El Faro images offer view of tragedy

By Jerry Fraser, WorkBoat publisher

 

Most always, they will tell you after a tragedy such as the sinking of the El Faro, it was a chain of events.

In all likelihood the loss of the 40-year-old containership in October, with all 33 crewmembers, was no exception.

First, the El Faro ran into weather worse than forecast. It happens, but still, strike one. Then the ship lost power. Turbines are very reliable, but alas, not infallible. Strike two. Side-to, the ship started taking on water. 

Strike three?

We don’t know.

Certainly we did not expect to learn that the top two decks came off the ship – or to see them on prime-time TV courtesy of “60 Minutes.” One explanation might be that increasing air pressure within the vessel as the El Faro sank through the fathoms sheared the upper decks off. But for now we cannot be certain whether this sealed the vessel’s fate or simply accompanied it. It seems likely that the ship’s voyage data recorder (VDR) will have the answer – if it can be found.

I fished for a living, but I cannot imagine what it must have been like aboard the El Faro on its last day.

Many of us know the risks. In my salad days I, like many Maine fishermen, trawled with an inshore lobster boat that could not shed water from the deck any faster than a pair of 2 1/2″ scuppers would permit it to drain. We fished in up to 25 knots of wind and sometimes got caught in a little bit more, and when it was snotty we knew that if we lost the engine we could lose the boat as well. We managed the risk to the extent we were able by working within 15 or 20 miles of shore and watching the weather closely.

On fishing vessels designed for trawling the weather is less worrisome than it is on lobster-boat draggers. Fishing vessels are not invulnerable, far from it, but acceptance of weather is part of the life. As an old Maine fishermen told me long ago: “Weather is an inconvenience.”

In other words, suck it up.

Of course, he was talking about a gale of wind (upward of 34 knots), not a Category 4 hurricane (upward of 113 knots) such as the El Faro encountered. As a practical matter, a gale at sea is no big deal – the old Gloucester fishing smacks were at their best under full sail in 50 knots of wind, we’re told.

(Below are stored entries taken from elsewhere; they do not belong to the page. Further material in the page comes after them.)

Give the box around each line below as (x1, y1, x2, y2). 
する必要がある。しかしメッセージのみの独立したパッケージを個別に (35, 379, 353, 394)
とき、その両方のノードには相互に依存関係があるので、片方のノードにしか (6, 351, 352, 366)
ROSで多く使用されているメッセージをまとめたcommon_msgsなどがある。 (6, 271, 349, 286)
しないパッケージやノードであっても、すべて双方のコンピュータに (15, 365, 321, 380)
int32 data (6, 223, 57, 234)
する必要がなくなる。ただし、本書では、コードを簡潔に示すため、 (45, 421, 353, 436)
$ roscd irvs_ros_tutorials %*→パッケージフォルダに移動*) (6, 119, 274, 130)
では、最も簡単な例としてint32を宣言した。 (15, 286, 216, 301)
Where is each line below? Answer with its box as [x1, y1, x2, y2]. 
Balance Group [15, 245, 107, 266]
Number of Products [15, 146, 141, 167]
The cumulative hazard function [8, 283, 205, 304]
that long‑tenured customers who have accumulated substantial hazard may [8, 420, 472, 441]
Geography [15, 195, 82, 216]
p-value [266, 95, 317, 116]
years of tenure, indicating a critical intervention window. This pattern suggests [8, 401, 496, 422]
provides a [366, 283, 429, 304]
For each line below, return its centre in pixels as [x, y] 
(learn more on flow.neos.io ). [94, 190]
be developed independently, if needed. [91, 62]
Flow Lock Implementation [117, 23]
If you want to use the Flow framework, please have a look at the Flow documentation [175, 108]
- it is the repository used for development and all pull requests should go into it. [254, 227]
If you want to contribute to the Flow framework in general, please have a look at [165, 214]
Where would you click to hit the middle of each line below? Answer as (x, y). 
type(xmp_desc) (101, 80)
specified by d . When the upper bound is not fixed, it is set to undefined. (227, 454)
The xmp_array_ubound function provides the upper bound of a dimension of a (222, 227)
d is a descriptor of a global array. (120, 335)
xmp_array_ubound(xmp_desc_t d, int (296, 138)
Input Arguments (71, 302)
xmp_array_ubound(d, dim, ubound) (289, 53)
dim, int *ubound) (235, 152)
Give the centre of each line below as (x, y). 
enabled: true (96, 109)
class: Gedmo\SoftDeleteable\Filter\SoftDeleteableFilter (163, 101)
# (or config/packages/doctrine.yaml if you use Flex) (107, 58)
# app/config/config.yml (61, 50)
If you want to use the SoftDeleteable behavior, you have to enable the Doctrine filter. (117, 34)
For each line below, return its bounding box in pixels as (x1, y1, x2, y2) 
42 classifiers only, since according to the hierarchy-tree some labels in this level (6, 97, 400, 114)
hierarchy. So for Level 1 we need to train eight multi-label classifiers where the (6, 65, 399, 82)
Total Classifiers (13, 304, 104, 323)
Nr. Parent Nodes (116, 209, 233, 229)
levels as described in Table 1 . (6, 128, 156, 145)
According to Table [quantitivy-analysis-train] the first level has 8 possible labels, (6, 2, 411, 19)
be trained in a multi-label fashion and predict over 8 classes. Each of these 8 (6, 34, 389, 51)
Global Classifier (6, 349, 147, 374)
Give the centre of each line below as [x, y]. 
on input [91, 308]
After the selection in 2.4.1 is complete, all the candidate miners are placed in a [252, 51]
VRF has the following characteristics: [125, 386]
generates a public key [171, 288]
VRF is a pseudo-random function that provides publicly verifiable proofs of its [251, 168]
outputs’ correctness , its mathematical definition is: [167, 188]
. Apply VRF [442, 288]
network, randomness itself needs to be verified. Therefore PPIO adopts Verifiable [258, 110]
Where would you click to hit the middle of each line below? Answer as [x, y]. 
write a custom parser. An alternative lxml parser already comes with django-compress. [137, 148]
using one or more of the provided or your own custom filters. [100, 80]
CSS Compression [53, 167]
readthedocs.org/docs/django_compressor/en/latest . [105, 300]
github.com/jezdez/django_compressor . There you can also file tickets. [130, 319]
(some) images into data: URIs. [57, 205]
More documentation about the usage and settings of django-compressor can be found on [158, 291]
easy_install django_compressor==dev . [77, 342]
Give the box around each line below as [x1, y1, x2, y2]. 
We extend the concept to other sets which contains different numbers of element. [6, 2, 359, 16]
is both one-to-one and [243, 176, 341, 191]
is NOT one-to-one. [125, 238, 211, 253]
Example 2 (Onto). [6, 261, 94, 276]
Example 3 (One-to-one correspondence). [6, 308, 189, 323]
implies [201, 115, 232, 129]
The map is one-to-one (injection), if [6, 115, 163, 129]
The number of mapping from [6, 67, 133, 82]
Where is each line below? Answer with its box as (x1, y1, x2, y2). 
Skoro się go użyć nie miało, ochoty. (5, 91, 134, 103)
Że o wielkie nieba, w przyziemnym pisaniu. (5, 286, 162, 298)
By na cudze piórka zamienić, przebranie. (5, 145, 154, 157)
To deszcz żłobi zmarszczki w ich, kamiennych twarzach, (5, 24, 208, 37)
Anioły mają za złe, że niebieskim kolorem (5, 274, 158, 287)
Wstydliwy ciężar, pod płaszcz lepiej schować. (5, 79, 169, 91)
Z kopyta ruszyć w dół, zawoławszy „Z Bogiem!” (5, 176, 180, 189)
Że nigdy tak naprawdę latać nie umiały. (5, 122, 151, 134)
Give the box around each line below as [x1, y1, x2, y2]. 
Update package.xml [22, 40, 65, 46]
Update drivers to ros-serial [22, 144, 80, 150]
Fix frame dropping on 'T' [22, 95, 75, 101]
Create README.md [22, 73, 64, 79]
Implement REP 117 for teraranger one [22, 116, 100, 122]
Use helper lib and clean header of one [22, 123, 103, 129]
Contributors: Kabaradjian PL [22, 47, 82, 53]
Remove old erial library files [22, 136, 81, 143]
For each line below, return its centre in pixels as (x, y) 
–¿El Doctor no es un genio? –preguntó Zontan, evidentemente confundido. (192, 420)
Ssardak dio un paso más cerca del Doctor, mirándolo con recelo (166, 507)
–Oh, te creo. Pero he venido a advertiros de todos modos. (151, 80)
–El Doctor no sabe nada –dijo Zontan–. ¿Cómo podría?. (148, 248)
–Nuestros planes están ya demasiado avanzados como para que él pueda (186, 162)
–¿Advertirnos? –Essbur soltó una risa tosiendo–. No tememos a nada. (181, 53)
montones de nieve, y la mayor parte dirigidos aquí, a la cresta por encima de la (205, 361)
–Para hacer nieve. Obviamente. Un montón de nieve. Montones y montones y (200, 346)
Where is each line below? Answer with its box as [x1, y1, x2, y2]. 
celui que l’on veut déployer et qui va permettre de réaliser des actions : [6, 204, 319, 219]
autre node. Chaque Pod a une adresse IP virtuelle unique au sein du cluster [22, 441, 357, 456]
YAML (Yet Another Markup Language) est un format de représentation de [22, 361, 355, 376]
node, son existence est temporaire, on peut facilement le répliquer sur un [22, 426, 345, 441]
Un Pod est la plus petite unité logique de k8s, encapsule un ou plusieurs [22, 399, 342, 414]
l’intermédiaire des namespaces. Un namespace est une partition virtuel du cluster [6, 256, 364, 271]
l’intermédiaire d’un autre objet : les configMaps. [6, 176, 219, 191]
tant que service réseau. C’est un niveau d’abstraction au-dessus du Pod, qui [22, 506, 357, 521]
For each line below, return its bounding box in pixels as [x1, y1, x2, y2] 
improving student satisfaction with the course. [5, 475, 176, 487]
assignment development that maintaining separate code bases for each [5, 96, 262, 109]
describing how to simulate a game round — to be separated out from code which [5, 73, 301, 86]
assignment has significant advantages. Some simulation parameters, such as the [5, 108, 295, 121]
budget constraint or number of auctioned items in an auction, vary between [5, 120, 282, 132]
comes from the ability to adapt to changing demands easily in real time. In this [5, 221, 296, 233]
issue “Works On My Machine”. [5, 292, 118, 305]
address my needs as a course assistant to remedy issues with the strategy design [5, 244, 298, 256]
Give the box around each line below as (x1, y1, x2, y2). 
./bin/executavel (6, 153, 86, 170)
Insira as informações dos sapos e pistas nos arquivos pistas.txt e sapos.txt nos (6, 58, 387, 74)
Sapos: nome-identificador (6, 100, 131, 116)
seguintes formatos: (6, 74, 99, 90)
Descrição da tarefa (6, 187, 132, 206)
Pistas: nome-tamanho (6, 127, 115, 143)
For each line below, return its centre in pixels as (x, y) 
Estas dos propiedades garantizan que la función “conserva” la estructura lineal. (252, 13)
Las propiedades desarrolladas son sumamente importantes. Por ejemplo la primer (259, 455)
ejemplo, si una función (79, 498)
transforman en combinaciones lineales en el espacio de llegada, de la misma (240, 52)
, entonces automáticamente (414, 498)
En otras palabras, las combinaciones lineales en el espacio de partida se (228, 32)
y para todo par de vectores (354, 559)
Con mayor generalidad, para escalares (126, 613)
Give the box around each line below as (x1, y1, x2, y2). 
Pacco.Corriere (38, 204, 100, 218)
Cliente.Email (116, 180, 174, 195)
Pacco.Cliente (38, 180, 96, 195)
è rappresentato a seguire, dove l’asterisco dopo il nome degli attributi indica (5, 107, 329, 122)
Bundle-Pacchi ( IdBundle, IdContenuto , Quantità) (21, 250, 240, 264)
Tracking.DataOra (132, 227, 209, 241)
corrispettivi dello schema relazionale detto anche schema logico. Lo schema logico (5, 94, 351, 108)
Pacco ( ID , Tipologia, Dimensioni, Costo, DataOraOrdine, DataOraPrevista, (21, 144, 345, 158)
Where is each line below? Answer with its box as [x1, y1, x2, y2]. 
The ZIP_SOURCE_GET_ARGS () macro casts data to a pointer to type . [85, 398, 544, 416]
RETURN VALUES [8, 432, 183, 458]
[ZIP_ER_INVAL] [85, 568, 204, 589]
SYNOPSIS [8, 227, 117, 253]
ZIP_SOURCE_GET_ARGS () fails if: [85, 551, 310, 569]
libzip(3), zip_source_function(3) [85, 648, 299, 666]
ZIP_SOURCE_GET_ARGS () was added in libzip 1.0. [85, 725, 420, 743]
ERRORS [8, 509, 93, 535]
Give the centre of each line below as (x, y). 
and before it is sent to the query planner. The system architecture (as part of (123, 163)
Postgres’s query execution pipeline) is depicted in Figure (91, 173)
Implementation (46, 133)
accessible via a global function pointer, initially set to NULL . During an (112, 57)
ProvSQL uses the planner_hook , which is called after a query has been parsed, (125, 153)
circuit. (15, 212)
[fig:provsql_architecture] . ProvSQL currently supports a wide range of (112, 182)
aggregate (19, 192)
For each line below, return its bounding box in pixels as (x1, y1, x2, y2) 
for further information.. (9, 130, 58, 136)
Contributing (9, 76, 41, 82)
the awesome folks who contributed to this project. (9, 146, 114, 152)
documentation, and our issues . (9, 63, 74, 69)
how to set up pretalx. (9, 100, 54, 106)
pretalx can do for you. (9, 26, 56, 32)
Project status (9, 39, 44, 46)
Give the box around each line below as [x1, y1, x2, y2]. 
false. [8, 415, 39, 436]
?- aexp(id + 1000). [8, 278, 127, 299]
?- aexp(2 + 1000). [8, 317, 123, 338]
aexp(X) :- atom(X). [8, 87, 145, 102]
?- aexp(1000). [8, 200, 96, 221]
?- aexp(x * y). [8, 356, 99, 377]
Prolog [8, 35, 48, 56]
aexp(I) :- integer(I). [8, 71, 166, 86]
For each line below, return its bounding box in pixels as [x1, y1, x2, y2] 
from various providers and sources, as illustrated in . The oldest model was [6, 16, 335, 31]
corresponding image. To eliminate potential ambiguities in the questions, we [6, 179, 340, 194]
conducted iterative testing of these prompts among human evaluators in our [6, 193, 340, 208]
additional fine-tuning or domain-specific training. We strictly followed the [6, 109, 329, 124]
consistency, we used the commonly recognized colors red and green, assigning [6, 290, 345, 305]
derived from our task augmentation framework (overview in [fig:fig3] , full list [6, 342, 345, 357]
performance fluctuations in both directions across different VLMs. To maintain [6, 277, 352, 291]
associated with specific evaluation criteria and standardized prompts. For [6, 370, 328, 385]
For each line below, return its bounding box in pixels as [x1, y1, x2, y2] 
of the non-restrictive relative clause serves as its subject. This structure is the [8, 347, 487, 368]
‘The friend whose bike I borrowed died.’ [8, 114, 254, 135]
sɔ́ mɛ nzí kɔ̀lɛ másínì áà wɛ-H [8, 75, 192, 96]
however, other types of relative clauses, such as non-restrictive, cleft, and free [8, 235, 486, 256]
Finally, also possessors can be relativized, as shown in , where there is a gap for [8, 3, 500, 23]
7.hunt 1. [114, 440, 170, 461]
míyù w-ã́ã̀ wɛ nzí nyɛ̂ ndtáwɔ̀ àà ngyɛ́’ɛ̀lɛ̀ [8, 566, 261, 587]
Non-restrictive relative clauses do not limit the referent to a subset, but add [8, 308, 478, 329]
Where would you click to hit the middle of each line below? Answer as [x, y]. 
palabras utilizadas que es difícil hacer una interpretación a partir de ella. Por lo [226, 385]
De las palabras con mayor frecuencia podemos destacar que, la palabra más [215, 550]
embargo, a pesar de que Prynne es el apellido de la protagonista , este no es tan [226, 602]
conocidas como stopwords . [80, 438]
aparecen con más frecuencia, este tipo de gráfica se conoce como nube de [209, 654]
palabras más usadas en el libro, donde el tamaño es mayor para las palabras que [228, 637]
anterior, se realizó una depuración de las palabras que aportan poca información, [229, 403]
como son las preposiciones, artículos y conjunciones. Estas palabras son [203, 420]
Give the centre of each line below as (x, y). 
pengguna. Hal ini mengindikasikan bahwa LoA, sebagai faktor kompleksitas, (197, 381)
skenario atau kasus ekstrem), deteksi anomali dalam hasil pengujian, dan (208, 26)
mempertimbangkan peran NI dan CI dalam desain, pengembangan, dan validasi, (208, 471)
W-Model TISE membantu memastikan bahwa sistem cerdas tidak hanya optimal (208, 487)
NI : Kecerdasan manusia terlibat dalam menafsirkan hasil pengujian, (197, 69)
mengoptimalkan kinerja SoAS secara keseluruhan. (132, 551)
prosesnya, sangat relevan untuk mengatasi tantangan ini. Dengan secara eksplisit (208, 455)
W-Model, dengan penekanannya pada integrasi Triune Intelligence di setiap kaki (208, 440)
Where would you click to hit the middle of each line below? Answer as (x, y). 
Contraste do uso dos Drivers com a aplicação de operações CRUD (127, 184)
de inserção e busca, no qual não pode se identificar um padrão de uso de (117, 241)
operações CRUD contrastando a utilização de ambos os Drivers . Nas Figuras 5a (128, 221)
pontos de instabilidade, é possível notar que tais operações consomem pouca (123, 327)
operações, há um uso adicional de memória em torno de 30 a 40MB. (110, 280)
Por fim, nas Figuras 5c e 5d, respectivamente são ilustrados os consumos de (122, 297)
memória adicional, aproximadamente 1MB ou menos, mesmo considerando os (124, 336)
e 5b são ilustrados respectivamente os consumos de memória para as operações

A hurricane is a different story. A hurricane may not be the first link in the accident chain, but it is certainly shackled to it.

Is there anything more haunting than seeing a ship at rest on the sea floor? I suppose if it’s some pirate ship of yore the mood might lighten a little, but if you’ve spent any time at sea it’s not long before long you ask yourself the central questions: “Who were these guys?” and “What was it like?”

The El Faro is no ship of yore. It’s a ship of October, of three months ago.

After several weeks of searching, the National Transportation Safety Board suspended the search for the El Faro‘s VDR. The lead investigator in the El Faro probe called it “the most difficult and complex” of his career, adjectives the families of the El Faro’s crew probably would not dispute. In light of such sentiment, and in light of the images and video released last weekend, the NTSB would be well advised to resume its search for the VDR, nor only for the El Faro families, but for the family of seamen everywhere.